The Channel Islands – Chain of Eight Islands


The Channel Islands
The Channel Islands also known as Santa Barbara Islands, are a chain of eight islands spreading over 150 miles long and about 12 – 70 miles off the Pacific coast of Southern California along the Santa Barbara Channel in United States of America.

The island has two groups, the Santa Barbara group towards the north which is separated from the mainland by the Santa Barbara Channel, including San Miguel Island, Santa Rosa Island, Santa Cruz Island and Anacapa, a group of three small islets. Santa Catalina group is divided from the mainland by the San Pedro Channel and the outer Santa Barbara Channel, including the islands of Santa Barbara, San Nicolas, Santa Catalina and San Clemente.

It’s size ranges from Santa Cruz – 98 square miles, which is the largest, to the smallAnacapa islets and together cover around 1 square mile. Five of the islands form part of the Channel Islands National Park while the waters around these islands make up the Channel Islands National Marine Sanctuary.

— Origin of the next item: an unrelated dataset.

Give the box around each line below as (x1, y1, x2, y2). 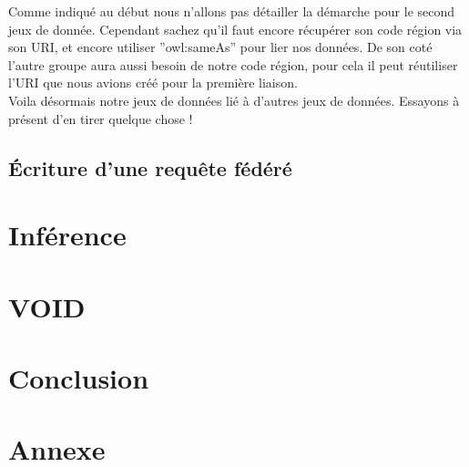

The island with its isolated chain off the Southern California coast has a splendid natural beauty with half of the Channel Island National Park covering an area of 49,354 acres which is underwater and is a home to 2,000 species of animals and plants.

Wild Selections of Organisms

Tourist while visiting the Park can explore the water around the island and check for some of the best sea kayaking and diving or trek through the park’s remote islands in California. One will also find wide selections of organisms on and surrounding the Channel Islands, like bald eagles, sharks, to intertidal species like sea stars and barnacles to the miniature parasites living on plants and animals.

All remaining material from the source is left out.